Saved data entries ::
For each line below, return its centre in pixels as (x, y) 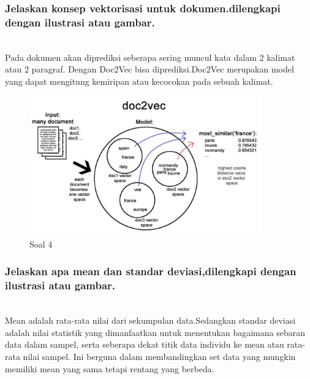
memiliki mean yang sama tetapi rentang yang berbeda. (110, 368)
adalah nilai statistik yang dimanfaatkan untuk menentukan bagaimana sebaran (155, 332)
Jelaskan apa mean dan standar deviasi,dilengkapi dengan (151, 271)
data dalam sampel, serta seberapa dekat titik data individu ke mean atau (145, 344)
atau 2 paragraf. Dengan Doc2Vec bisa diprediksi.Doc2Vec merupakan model (149, 69)
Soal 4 (41, 244)
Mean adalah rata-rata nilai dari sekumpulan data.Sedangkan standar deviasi (150, 320)
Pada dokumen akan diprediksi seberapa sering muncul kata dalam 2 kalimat (150, 57)
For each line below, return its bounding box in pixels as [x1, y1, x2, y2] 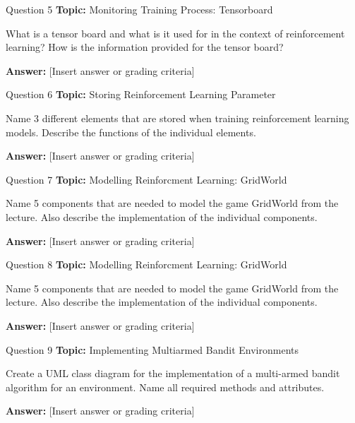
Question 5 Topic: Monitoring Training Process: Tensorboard [6, 2, 273, 16]
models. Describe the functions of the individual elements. [6, 124, 256, 139]
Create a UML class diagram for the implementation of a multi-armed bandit [6, 366, 340, 381]
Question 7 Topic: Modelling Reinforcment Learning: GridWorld [6, 172, 287, 186]
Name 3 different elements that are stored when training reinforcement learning [6, 110, 349, 125]
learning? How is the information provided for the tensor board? [6, 40, 284, 54]
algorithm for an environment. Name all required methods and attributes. [6, 379, 325, 394]
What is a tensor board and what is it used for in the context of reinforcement [6, 25, 345, 40]
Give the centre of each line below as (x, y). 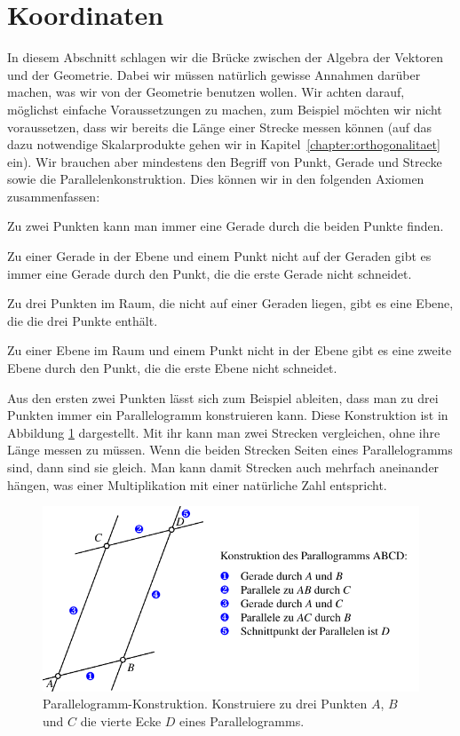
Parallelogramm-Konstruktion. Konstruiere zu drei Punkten (205, 704)
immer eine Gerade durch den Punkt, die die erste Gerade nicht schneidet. (210, 273)
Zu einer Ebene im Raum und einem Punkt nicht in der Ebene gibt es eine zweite (230, 350)
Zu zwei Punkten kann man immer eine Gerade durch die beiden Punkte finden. (226, 226)
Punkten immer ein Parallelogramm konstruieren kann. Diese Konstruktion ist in (228, 415)
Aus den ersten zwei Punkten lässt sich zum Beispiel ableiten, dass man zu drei (223, 397)
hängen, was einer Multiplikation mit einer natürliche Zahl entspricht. (197, 484)
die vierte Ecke (121, 720)

WORK INSTRUCTIONS ::
Print the records above exactly as they stand, but leave out the pictures.

RESPONSE TO THIS TASK ::
For each line below, return its centre in pixels as (x, y) 
memiliki mean yang sama tetapi rentang yang berbeda. (110, 368)
adalah nilai statistik yang dimanfaatkan untuk menentukan bagaimana sebaran (155, 332)
Jelaskan apa mean dan standar deviasi,dilengkapi dengan (151, 271)
data dalam sampel, serta seberapa dekat titik data individu ke mean atau (145, 344)
atau 2 paragraf. Dengan Doc2Vec bisa diprediksi.Doc2Vec merupakan model (149, 69)
Soal 4 (41, 244)
Mean adalah rata-rata nilai dari sekumpulan data.Sedangkan standar deviasi (150, 320)
Pada dokumen akan diprediksi seberapa sering muncul kata dalam 2 kalimat (150, 57)
For each line below, return its bounding box in pixels as [x1, y1, x2, y2] 
Question 5 Topic: Monitoring Training Process: Tensorboard [6, 2, 273, 16]
models. Describe the functions of the individual elements. [6, 124, 256, 139]
Create a UML class diagram for the implementation of a multi-armed bandit [6, 366, 340, 381]
Question 7 Topic: Modelling Reinforcment Learning: GridWorld [6, 172, 287, 186]
Name 3 different elements that are stored when training reinforcement learning [6, 110, 349, 125]
learning? How is the information provided for the tensor board? [6, 40, 284, 54]
algorithm for an environment. Name all required methods and attributes. [6, 379, 325, 394]
What is a tensor board and what is it used for in the context of reinforcement [6, 25, 345, 40]
Give the centre of each line below as (x, y). 
Parallelogramm-Konstruktion. Konstruiere zu drei Punkten (205, 704)
immer eine Gerade durch den Punkt, die die erste Gerade nicht schneidet. (210, 273)
Zu einer Ebene im Raum und einem Punkt nicht in der Ebene gibt es eine zweite (230, 350)
Zu zwei Punkten kann man immer eine Gerade durch die beiden Punkte finden. (226, 226)
Punkten immer ein Parallelogramm konstruieren kann. Diese Konstruktion ist in (228, 415)
Aus den ersten zwei Punkten lässt sich zum Beispiel ableiten, dass man zu drei (223, 397)
hängen, was einer Multiplikation mit einer natürliche Zahl entspricht. (197, 484)
die vierte Ecke (121, 720)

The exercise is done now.